Exercise aim:
Make an exact copy of the entries below, with all images left out.

Collection entries:

*-*-*

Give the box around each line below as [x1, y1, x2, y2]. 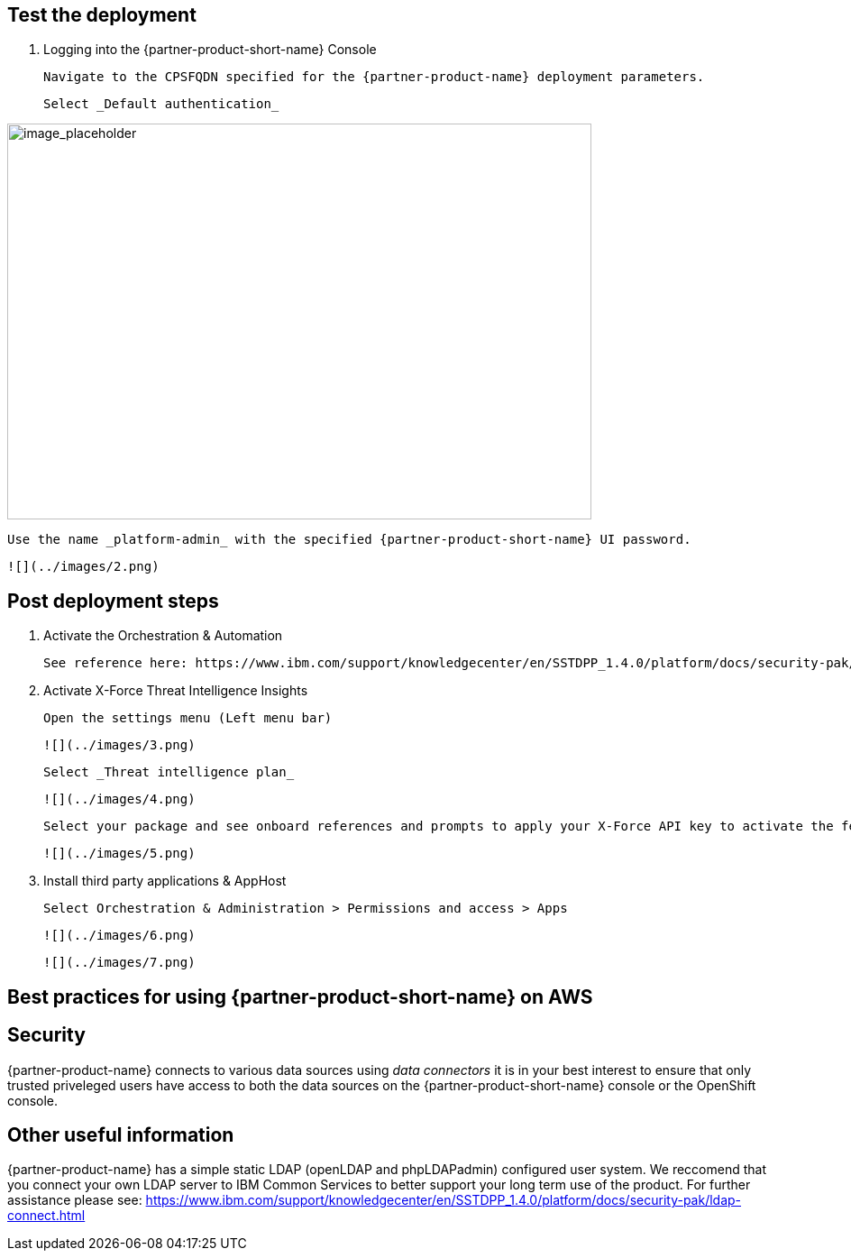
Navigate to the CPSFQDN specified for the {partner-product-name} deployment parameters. [43, 69, 705, 85]
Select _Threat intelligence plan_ [43, 765, 295, 780]
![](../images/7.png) [43, 955, 196, 970]
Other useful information [7, 1123, 234, 1146]
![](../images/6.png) [43, 928, 196, 943]
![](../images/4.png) [43, 792, 196, 807]
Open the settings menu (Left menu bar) [43, 711, 333, 726]
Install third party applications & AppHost [43, 873, 287, 889]
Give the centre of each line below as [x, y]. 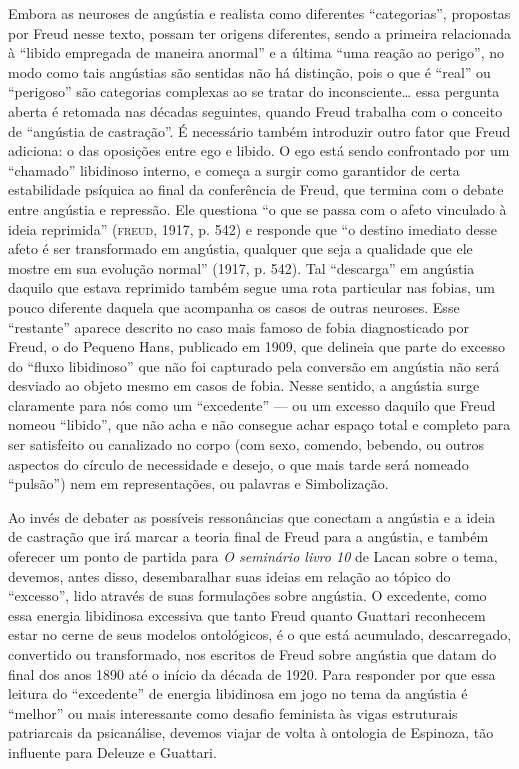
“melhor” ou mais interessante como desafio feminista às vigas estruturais [233, 712]
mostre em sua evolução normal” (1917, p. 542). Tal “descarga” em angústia [241, 267]
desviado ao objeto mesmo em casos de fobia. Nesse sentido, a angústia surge [244, 385]
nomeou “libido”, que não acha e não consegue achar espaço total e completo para [259, 424]
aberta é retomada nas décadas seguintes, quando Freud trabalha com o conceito [255, 110]
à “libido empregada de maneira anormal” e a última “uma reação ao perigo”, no [256, 52]
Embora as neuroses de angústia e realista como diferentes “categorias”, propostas [259, 13]
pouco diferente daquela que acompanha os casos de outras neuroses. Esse [234, 306]

*-*-*

Exercise response:
Give the box around each line below as [x1, y1, x2, y2]. 
Navigate to the CPSFQDN specified for the {partner-product-name} deployment parameters. [43, 69, 705, 85]
Select _Threat intelligence plan_ [43, 765, 295, 780]
![](../images/7.png) [43, 955, 196, 970]
Other useful information [7, 1123, 234, 1146]
![](../images/6.png) [43, 928, 196, 943]
![](../images/4.png) [43, 792, 196, 807]
Open the settings menu (Left menu bar) [43, 711, 333, 726]
Install third party applications & AppHost [43, 873, 287, 889]
Give the centre of each line below as [x, y]. 
“melhor” ou mais interessante como desafio feminista às vigas estruturais [233, 712]
mostre em sua evolução normal” (1917, p. 542). Tal “descarga” em angústia [241, 267]
desviado ao objeto mesmo em casos de fobia. Nesse sentido, a angústia surge [244, 385]
nomeou “libido”, que não acha e não consegue achar espaço total e completo para [259, 424]
aberta é retomada nas décadas seguintes, quando Freud trabalha com o conceito [255, 110]
à “libido empregada de maneira anormal” e a última “uma reação ao perigo”, no [256, 52]
Embora as neuroses de angústia e realista como diferentes “categorias”, propostas [259, 13]
pouco diferente daquela que acompanha os casos de outras neuroses. Esse [234, 306]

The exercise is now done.